[Start of Attachment]

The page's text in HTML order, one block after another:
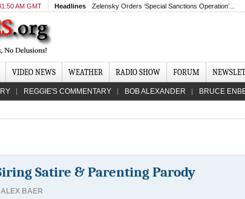
AM GMT Headlines Zelensky Orders ‘Special Sanctions Operation’...
VIDEO NEWS WEATHER RADIO SHOW FORUM
REGGIE'S COMMENTARY BOB ALEXANDER BRUCE
Satire & Parenting Parody
ALEX BAER
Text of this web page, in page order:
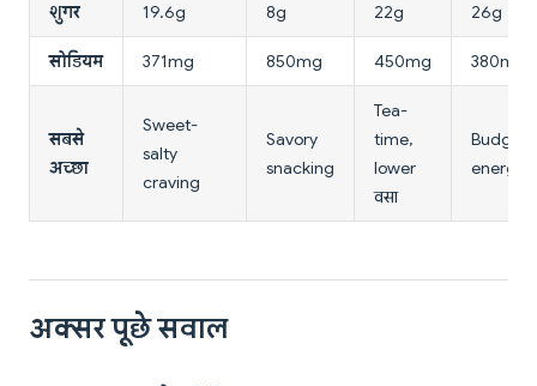
शुगर 19.6g 8g 22g 26g
सोडियम 371mg 850mg 450mg 380mg
सबसे
अच्छा
Sweet-
salty
craving
Savory
snacking
Tea-
time,
lower
वसा
Budget
energy
अक्सर पूछे सवाल
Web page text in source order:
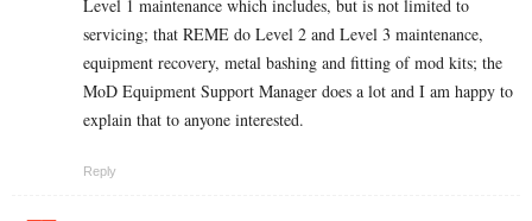
Level 1 maintenance which includes, but is not limited to
servicing; that REME do Level 2 and Level 3 maintenance,
equipment recovery, metal bashing and fitting of mod kits; the
MoD Equipment Support Manager does a lot and I am happy to
explain that to anyone interested.
Reply
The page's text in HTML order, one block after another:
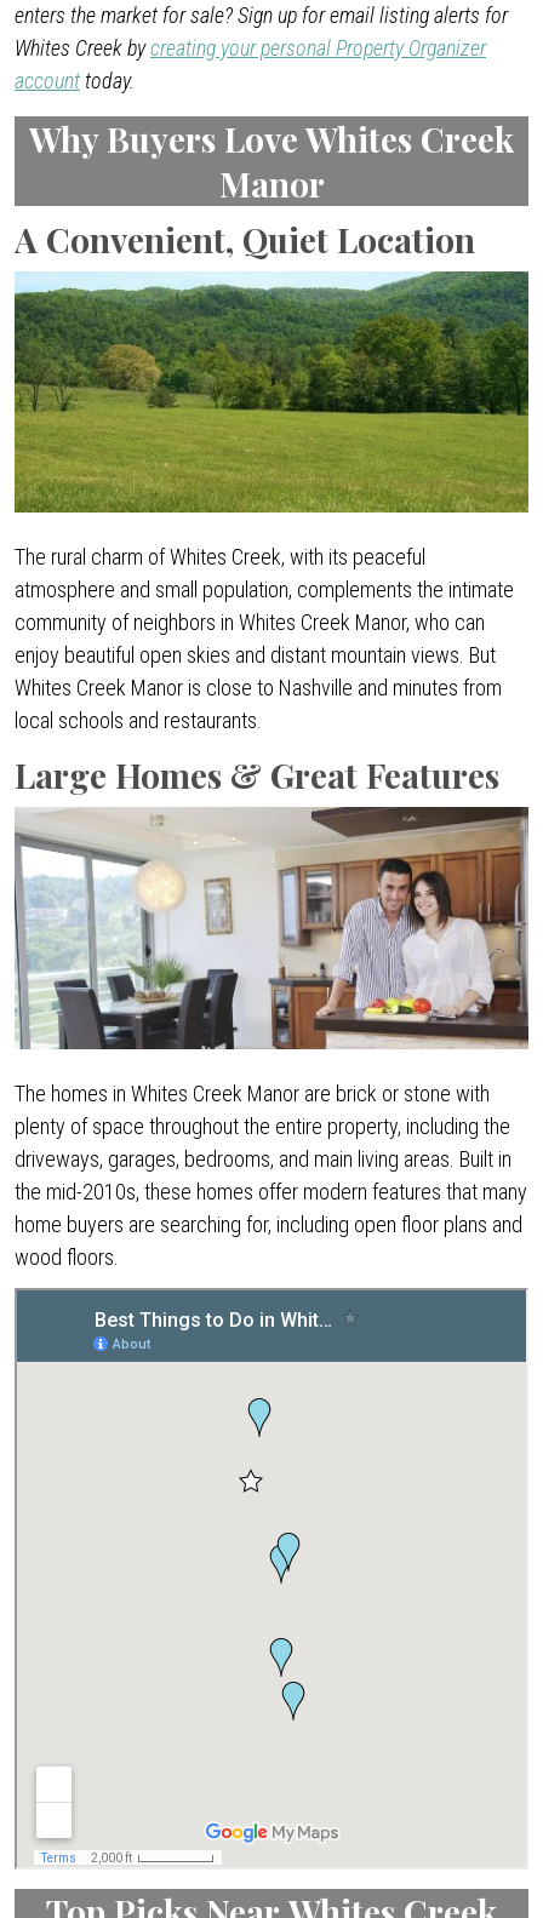
enters the market for sale? Sign up for email listing alerts for
Whites Creek bycreating your personal Property Organizer
account today.
Why Buyers Love Whites Creek
Manor
A Convenient, Quiet Location
The rural charm of Whites Creek, with its peaceful
atmosphere and small population, complements the intimate
community of neighbors in Whites Creek Manor, who can
enjoy beautiful open skies and distant mountain views. But
Whites Creek Manor is close to Nashville and minutes from
local schools and restaurants.
Large Homes & Great Features
The homes in Whites Creek Manor are brick or stone with
plenty of space throughout the entire property, including the
driveways, garages, bedrooms, and main living areas. Built in
the mid-2010s, these homes offer modern features that many
home buyers are searching for, including open floor plans and
wood floors.
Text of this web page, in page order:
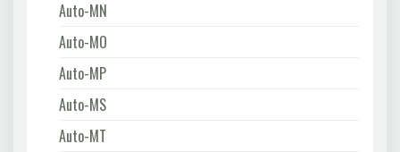
Auto-MN
Auto-MO
Auto-MP
Auto-MS
Auto-MT
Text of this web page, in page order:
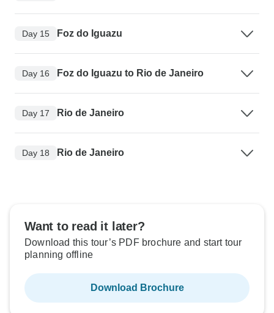
Day 15 Foz do Iguazu
Day 16 Foz do Iguazu to Rio de Janeiro
Day 17 Rio de Janeiro
Day 18 Rio de Janeiro
Want to read it later?
Download this tour’s PDF brochure and start tour
planning offline
Download Brochure
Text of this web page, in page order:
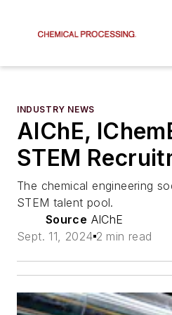
INDUSTRY NEWS
AIChE,
STEM
The chemical engineering
STEM talent pool.
Source AIChE
Sept. 11, 2024 2 min read
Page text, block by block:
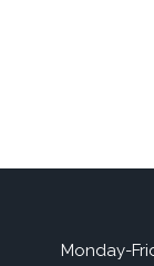
Monday-
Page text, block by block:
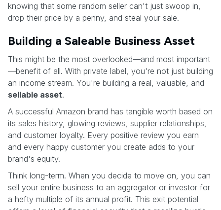
knowing that some random seller can't just swoop in,
drop their price by a penny, and steal your sale.
Building a Saleable Business Asset
This might be the most overlooked—and most important
—benefit of all. With private label, you're not just building
an income stream. You're building a real, valuable, and
sellable asset.
A successful Amazon brand has tangible worth based on
its sales history, glowing reviews, supplier relationships,
and customer loyalty. Every positive review you earn
and every happy customer you create adds to your
brand's equity.
Think long-term. When you decide to move on, you can
sell your entire business to an aggregator or investor for
a hefty multiple of its annual profit. This exit potential
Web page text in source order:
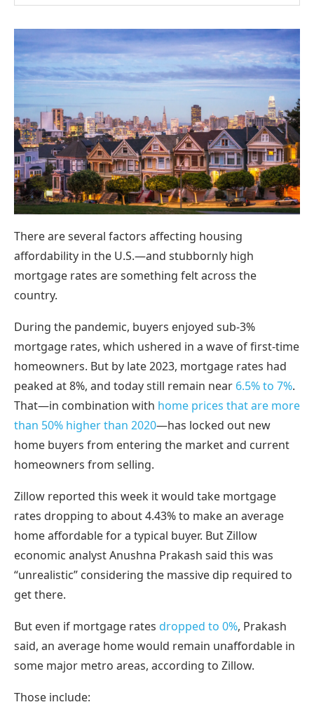
There are several factors affecting housing
affordability in the U.S.—and stubbornly high
mortgage rates are something felt across the
country.
During the pandemic, buyers enjoyed sub-3%
mortgage rates, which ushered in a wave of first-time
homeowners. But by late 2023, mortgage rates had
peaked at 8%, and today still remain near 6.5% to 7%.
That—in combination with home prices that are more
than 50% higher than 2020—has locked out new
home buyers from entering the market and current
homeowners from selling.
Zillow reported this week it would take mortgage
rates dropping to about 4.43% to make an average
home affordable for a typical buyer. But Zillow
economic analyst Anushna Prakash said this was
“unrealistic” considering the massive dip required to
get there.
But even if mortgage rates dropped to 0%, Prakash
said, an average home would remain unaffordable in
some major metro areas, according to Zillow.
Those include:
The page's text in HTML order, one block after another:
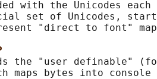
with the Unicodes each
set of Unicodes,
"direct to font"
the "user definable"
maps bytes into
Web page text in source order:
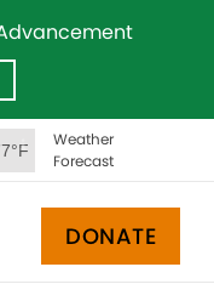
Weather
Forecast
DONATE
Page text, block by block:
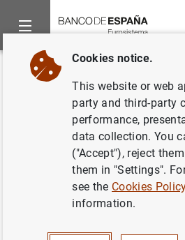
Home News and events
Back
Consolidated
statement of the
at 27 May 2016
Cookies notice.
This website or web
party and third-party
performance,
data collection. You
("Accept"), reject
them in "Settings".
see the Cookies
information.
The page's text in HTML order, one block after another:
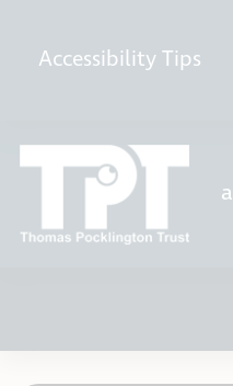
AccessibilityTips
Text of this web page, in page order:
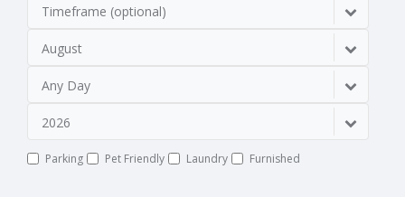
Timeframe (optional)
August
Any Day
2026
Parking Pet Friendly Laundry Furnished
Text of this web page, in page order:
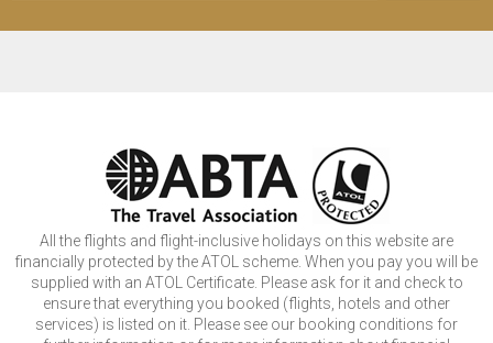
All the flights and flight-inclusive holidays on this website are
financially protected by the ATOL scheme. When you pay you will be
supplied with an ATOL Certificate. Please ask for it and check to
ensure that everything you booked (flights, hotels and other
services) is listed on it. Please see our booking conditions for
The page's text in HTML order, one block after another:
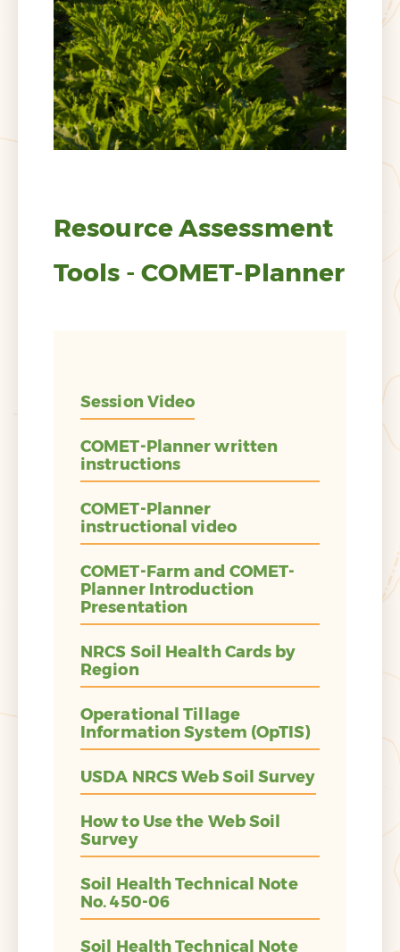
Resource Assessment
Tools - COMET-Planner
Session Video
COMET-Planner written
instructions
COMET-Planner
instructional video
COMET-Farm and COMET-
Planner Introduction
Presentation
NRCS Soil Health Cards by
Region
Operational Tillage
Information System (OpTIS)
USDA NRCS Web Soil Survey
How to Use the Web Soil
Survey
Soil Health Technical Note
No. 450-06
Soil Health Technical Note

[End of Attachment]

Task item: Only the pictures are dropped. Otherwise, write out the listing exactly.

Written solution:
The page's text in HTML order, one block after another:
AM GMT Headlines Zelensky Orders ‘Special Sanctions Operation’...
VIDEO NEWS WEATHER RADIO SHOW FORUM
REGGIE'S COMMENTARY BOB ALEXANDER BRUCE
Satire & Parenting Parody
ALEX BAER
Text of this web page, in page order:
शुगर 19.6g 8g 22g 26g
सोडियम 371mg 850mg 450mg 380mg
सबसे
अच्छा
Sweet-
salty
craving
Savory
snacking
Tea-
time,
lower
वसा
Budget
energy
अक्सर पूछे सवाल
Web page text in source order:
Level 1 maintenance which includes, but is not limited to
servicing; that REME do Level 2 and Level 3 maintenance,
equipment recovery, metal bashing and fitting of mod kits; the
MoD Equipment Support Manager does a lot and I am happy to
explain that to anyone interested.
Reply
The page's text in HTML order, one block after another:
enters the market for sale? Sign up for email listing alerts for
Whites Creek bycreating your personal Property Organizer
account today.
Why Buyers Love Whites Creek
Manor
A Convenient, Quiet Location
The rural charm of Whites Creek, with its peaceful
atmosphere and small population, complements the intimate
community of neighbors in Whites Creek Manor, who can
enjoy beautiful open skies and distant mountain views. But
Whites Creek Manor is close to Nashville and minutes from
local schools and restaurants.
Large Homes & Great Features
The homes in Whites Creek Manor are brick or stone with
plenty of space throughout the entire property, including the
driveways, garages, bedrooms, and main living areas. Built in
the mid-2010s, these homes offer modern features that many
home buyers are searching for, including open floor plans and
wood floors.
Text of this web page, in page order:
Auto-MN
Auto-MO
Auto-MP
Auto-MS
Auto-MT
Text of this web page, in page order:
Day 15 Foz do Iguazu
Day 16 Foz do Iguazu to Rio de Janeiro
Day 17 Rio de Janeiro
Day 18 Rio de Janeiro
Want to read it later?
Download this tour’s PDF brochure and start tour
planning offline
Download Brochure
Text of this web page, in page order:
INDUSTRY NEWS
AIChE,
STEM
The chemical engineering
STEM talent pool.
Source AIChE
Sept. 11, 2024 2 min read
Page text, block by block:
Monday-
Page text, block by block:
knowing that some random seller can't just swoop in,
drop their price by a penny, and steal your sale.
Building a Saleable Business Asset
This might be the most overlooked—and most important
—benefit of all. With private label, you're not just building
an income stream. You're building a real, valuable, and
sellable asset.
A successful Amazon brand has tangible worth based on
its sales history, glowing reviews, supplier relationships,
and customer loyalty. Every positive review you earn
and every happy customer you create adds to your
brand's equity.
Think long-term. When you decide to move on, you can
sell your entire business to an aggregator or investor for
a hefty multiple of its annual profit. This exit potential
Web page text in source order:
There are several factors affecting housing
affordability in the U.S.—and stubbornly high
mortgage rates are something felt across the
country.
During the pandemic, buyers enjoyed sub-3%
mortgage rates, which ushered in a wave of first-time
homeowners. But by late 2023, mortgage rates had
peaked at 8%, and today still remain near 6.5% to 7%.
That—in combination with home prices that are more
than 50% higher than 2020—has locked out new
home buyers from entering the market and current
homeowners from selling.
Zillow reported this week it would take mortgage
rates dropping to about 4.43% to make an average
home affordable for a typical buyer. But Zillow
economic analyst Anushna Prakash said this was
“unrealistic” considering the massive dip required to
get there.
But even if mortgage rates dropped to 0%, Prakash
said, an average home would remain unaffordable in
some major metro areas, according to Zillow.
Those include:
The page's text in HTML order, one block after another:
with the Unicodes each
set of Unicodes,
"direct to font"
the "user definable"
maps bytes into
Web page text in source order:
Weather
Forecast
DONATE
Page text, block by block:
Home News and events
Back
Consolidated
statement of the
at 27 May 2016
Cookies notice.
This website or web
party and third-party
performance,
data collection. You
("Accept"), reject
them in "Settings".
see the Cookies
information.
The page's text in HTML order, one block after another:
AccessibilityTips
Text of this web page, in page order:
Timeframe (optional)
August
Any Day
2026
Parking Pet Friendly Laundry Furnished
Text of this web page, in page order:
All the flights and flight-inclusive holidays on this website are
financially protected by the ATOL scheme. When you pay you will be
supplied with an ATOL Certificate. Please ask for it and check to
ensure that everything you booked (flights, hotels and other
services) is listed on it. Please see our booking conditions for
The page's text in HTML order, one block after another:
Resource Assessment
Tools - COMET-Planner
Session Video
COMET-Planner written
instructions
COMET-Planner
instructional video
COMET-Farm and COMET-
Planner Introduction
Presentation
NRCS Soil Health Cards by
Region
Operational Tillage
Information System (OpTIS)
USDA NRCS Web Soil Survey
How to Use the Web Soil
Survey
Soil Health Technical Note
No. 450-06
Soil Health Technical Note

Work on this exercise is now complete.